Download or read book Studies at the Grammar Discourse Interface written by Alexander Haselow and published by John Benjamins Publishing Company. This book was released on 2021-06-15 with total page 362 pages. Available in PDF, EPUB and Kindle. Book excerpt: This book investigates phenomena at the grammar–discourse interface with a strong focus on discourse markers, whose development and concrete uses in a given language tend to be based on a close interplay of grammatical and discourse-related forces. The topics range from the transition of linguistic signs “out of” sentence grammar and “into” the domain of discourse to differences between more grammatical vs. more discourse-pragmatic expressions in terms of structural behavior and cognitive processing, and the different, intricate ways in which the usage conditions and meanings of grammatical constituents or structural units are affected by the discourse context in which they are used. The twelve studies in this book are based on fresh empirical data from languages such as English, Basque, Korean, Japanese and French and involve the study of linguistic expressions and structures such as pragmatic markers and particles, comment clauses, expletives, adverbial connectors, and expressives.

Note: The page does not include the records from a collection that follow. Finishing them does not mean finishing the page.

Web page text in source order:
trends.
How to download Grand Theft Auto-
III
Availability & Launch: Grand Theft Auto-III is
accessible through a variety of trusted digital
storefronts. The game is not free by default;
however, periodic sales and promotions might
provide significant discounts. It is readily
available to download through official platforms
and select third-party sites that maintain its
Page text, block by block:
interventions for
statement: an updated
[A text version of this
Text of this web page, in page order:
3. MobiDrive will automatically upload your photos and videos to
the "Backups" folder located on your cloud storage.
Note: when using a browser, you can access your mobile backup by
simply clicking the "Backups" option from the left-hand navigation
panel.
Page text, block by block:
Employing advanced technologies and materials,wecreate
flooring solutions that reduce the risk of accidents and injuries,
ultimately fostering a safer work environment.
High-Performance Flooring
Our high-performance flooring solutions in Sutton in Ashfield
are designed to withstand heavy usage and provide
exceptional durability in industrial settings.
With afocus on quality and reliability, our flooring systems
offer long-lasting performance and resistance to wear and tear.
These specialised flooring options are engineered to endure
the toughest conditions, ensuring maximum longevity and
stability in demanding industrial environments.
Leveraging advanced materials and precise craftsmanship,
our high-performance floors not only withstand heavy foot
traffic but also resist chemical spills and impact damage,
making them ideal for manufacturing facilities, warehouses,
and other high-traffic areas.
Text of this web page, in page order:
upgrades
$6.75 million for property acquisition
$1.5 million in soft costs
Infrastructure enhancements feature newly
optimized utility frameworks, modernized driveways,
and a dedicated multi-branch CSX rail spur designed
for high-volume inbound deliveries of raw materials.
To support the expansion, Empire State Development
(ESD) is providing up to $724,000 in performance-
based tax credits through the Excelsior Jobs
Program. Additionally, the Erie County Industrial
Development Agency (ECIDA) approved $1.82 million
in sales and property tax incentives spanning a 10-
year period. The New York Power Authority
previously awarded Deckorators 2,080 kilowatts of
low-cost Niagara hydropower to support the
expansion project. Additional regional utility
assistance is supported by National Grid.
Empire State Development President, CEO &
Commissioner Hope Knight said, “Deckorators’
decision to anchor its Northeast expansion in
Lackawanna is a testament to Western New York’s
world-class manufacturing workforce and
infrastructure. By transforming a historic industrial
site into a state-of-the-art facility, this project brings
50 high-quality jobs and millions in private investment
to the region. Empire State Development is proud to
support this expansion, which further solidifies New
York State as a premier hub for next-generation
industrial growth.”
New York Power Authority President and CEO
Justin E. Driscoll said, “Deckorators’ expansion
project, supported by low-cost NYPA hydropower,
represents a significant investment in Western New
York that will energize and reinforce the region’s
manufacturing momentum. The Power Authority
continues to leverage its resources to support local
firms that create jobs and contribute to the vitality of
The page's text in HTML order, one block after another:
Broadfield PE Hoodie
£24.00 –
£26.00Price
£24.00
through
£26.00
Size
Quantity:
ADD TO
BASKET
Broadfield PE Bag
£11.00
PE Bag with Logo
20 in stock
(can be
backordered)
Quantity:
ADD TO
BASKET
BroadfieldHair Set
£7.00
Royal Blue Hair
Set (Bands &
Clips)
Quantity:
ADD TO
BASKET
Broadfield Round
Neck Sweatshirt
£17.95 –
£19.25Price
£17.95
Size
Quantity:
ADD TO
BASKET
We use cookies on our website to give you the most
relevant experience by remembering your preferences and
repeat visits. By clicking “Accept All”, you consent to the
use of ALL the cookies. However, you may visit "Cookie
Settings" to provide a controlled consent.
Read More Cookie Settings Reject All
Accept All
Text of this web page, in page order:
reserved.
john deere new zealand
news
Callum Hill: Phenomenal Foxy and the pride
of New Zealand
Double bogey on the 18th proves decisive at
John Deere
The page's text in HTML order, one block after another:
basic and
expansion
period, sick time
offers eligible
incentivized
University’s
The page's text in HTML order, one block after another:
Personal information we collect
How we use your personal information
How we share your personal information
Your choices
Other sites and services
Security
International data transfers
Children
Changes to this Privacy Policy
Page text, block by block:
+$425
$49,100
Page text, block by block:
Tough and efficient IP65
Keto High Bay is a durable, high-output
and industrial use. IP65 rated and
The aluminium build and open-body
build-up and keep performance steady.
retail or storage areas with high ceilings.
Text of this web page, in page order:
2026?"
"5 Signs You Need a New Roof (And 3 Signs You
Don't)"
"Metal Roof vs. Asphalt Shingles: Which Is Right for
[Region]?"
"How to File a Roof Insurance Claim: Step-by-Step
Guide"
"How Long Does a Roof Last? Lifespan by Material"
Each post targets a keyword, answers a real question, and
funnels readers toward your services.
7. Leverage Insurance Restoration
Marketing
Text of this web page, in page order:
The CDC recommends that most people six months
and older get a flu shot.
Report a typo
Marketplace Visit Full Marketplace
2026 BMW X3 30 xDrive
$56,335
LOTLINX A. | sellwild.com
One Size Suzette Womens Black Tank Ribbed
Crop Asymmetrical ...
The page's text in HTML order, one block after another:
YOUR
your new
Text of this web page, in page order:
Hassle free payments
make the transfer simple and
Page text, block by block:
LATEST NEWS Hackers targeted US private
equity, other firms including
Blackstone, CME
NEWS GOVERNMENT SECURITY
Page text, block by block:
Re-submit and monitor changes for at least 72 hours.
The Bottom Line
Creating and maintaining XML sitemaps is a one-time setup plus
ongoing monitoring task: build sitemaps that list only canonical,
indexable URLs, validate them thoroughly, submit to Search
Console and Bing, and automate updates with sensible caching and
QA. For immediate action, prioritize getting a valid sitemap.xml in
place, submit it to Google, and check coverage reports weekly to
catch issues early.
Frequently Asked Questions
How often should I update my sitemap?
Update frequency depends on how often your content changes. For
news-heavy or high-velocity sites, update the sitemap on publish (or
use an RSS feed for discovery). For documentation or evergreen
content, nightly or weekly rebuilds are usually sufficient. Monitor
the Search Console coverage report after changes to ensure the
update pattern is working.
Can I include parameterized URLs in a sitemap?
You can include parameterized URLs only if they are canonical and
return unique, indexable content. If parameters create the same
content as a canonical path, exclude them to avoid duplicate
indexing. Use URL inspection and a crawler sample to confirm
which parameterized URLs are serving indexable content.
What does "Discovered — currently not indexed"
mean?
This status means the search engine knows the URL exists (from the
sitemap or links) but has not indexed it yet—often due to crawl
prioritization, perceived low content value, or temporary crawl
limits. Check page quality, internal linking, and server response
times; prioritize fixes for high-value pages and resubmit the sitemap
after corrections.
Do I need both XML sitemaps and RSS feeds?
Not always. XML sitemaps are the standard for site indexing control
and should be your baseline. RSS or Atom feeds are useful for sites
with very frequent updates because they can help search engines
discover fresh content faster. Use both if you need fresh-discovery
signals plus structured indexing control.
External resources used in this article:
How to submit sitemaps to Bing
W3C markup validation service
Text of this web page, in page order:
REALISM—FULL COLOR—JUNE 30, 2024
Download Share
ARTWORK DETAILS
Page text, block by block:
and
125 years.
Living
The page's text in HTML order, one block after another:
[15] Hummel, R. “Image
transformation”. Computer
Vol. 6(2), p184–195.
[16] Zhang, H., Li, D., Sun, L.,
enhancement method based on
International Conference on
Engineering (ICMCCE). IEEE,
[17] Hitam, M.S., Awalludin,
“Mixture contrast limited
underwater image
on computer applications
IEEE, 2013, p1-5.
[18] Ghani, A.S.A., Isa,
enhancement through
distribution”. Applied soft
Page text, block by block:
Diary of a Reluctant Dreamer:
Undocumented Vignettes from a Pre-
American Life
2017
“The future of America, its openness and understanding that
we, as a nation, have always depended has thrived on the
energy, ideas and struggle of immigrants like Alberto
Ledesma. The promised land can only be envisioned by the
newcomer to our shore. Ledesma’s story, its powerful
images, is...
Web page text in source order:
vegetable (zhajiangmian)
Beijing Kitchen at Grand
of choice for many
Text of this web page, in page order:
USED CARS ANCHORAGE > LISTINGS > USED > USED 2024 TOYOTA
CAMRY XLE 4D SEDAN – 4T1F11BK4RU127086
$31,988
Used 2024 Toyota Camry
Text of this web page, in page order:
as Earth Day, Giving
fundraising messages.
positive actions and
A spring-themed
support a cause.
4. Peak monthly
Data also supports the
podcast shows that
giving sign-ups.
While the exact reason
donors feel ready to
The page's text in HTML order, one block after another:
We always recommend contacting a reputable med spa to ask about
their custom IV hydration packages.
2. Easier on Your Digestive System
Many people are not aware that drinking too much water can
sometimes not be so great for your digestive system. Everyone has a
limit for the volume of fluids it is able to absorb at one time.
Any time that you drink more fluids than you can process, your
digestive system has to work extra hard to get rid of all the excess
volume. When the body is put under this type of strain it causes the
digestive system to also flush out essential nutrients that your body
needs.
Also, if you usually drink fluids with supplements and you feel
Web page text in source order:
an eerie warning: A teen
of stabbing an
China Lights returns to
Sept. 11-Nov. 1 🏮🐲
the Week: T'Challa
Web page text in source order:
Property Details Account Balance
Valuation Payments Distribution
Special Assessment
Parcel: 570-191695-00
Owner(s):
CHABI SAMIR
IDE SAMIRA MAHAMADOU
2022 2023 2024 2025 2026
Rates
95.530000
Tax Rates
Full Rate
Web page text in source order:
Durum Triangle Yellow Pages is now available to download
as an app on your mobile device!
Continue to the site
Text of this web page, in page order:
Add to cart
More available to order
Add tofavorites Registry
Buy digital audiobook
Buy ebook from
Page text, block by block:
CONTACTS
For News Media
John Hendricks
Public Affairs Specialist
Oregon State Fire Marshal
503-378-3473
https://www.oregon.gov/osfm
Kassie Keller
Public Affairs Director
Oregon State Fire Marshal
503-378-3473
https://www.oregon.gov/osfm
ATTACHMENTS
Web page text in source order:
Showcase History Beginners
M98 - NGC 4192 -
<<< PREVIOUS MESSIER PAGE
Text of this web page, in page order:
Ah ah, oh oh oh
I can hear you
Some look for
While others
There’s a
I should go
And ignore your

Download or read book Discourse and Pragmatics in Functional Grammar written by John H. Connolly and published by Walter de Gruyter. This book was released on 1997 with total page 256 pages. Available in PDF, EPUB and Kindle. Book excerpt: The contents of this volume are a selection from the papers given at the Sixth International Conference on Functional Grammar (ICFG), which was held in York, at the University College of Ripon and York St John, from 18 to 22 August, 1994. Functional Grammar as understood in the ICFGs and in this volume is the linguistic model as proposed by Simon Dik, and to date most extensively described and discussed in Dik (1989). The indebtedness of the FG-community to Simon Dik, who died six months after the conference was held, is great indeed. The editors hope that this volume is a fitting tribute to his work.
Download or read book Discourse Analysis written by Gillian Brown and published by Cambridge University Press. This book was released on 1983-07-28 with total page 306 pages. Available in PDF, EPUB and Kindle. Book excerpt: An exploration of how any language produced by man, spoken or written, is used to communicate for a purpose and within a context.